‘My Alternatives’ campaign launched for pain management


WILMINGTON – Are opiates the only answer to dealing with chronic or surgical pain? Three local agencies are joining together to say “no.”

Mental Health Recovery Services of Warren & Clinton Counties (MHRS), in partnership with the Warren County Health District and the Clinton County Health District, have launched the “My Alternatives” campaign to provide education and information about other options to opiates that residents may want to explore with their health provider.

“Our goal in partnering is to provide conversation starters for people to take to their health care provider,” said Brent Lawyer, executive director of MHRS. “We recently did a local survey to see if people are prescribed opiates and, among those that have been, whether they’ve explored other pain management options with their doctors. The answer to the latter was not so much. Hopefully this campaign will provide some food for thought that people can take to their health provider for more discussion.”

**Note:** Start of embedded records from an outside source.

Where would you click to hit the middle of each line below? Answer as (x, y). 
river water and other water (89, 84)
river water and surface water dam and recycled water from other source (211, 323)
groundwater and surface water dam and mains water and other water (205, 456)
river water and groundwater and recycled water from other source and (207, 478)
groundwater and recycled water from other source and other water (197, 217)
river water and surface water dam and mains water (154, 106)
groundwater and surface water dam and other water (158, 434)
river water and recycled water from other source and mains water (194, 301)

“Opioids have had a devastating effect on the lives of many Warren County residents,” said Duane Stansbury, Health Commissioner for the Warren County Health District. “Their misuse and overuse has led to the highest number of drug overdose deaths in the history of our country. Talk with your doctor about the alternatives that provide better and safer pain management.”

Pamela Walker-Bauer, health commissioner for the Clinton County Health District, agreed. “We are pleased to once again partner with our mental health colleagues. We have to work together using an alternative approach to battle the largest public health epidemic in our life time.”

Research on opiate addiction shows that many cases have started with a prescription opiate. “Some people who have become addicted did so due to prescription misuse,” said Jeff Rhein, MHRS Director of Alcohol and Drug Addiction Services. “Opiates work well when taken as prescribed, but some people may have taken more than necessary. Others might use them longer than they should. There’s just a variety of ways addiction can happen.

“What we didn’t see early on, and are now seeing more of, is education about the risks of these substances. When a doctor suggests an opiate to treat pain, ask questions about side effects and what other alternatives might help. Prescribing guidelines have helped, but we still have those that were impacted by this in the past seeking recovery.”

The “My Alternatives” campaign mirrors a campaign started last year in Butler County through Envision Partnerships, a non-profit prevention-oriented organization. The Warren and Clinton County campaign adds information resources including billboards, a dedicated web landing page, tear-off information in health provider offices, and social media, speaking engagements, and presence at various community events.